[AIM OF THE EXERCISE]
Between the line containing "Modeling a single voxel [16, 14, 200, 34]" and the line containing "Let's get that" lies a run of lines; give that run again exactly, with both of those lines, and nothing else from the entries below.

--- RECORD SET Enclosed Below ---

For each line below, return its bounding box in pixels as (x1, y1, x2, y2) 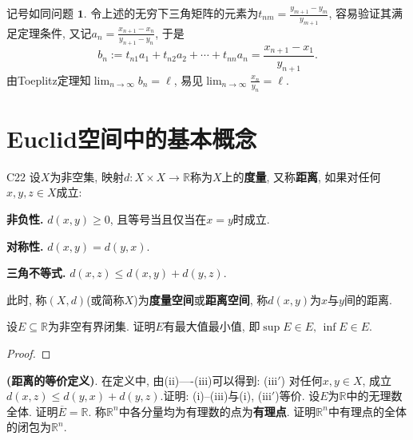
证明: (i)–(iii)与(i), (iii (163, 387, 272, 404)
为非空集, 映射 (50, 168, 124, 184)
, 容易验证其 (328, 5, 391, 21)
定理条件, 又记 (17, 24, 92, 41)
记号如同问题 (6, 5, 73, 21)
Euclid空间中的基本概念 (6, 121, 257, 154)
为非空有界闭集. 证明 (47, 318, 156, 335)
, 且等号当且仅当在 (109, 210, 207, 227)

--- End of Enclosed RECORD SET ---
--- RECORD SET Enclosed Below ---

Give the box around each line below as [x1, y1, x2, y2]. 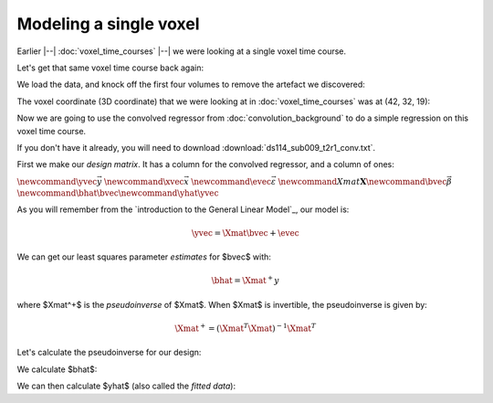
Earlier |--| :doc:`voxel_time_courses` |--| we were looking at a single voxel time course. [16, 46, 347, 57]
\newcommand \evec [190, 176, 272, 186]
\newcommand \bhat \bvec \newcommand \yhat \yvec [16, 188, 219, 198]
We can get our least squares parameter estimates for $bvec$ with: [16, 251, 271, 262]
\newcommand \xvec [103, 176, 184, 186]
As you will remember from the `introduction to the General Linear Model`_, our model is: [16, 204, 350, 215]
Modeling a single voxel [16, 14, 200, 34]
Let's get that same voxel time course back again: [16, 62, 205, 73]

--- End of Enclosed RECORD SET ---

[EXERCISE RESULT]
Modeling a single voxel [16, 14, 200, 34]
Let's get that same voxel time course back again: [16, 62, 205, 73]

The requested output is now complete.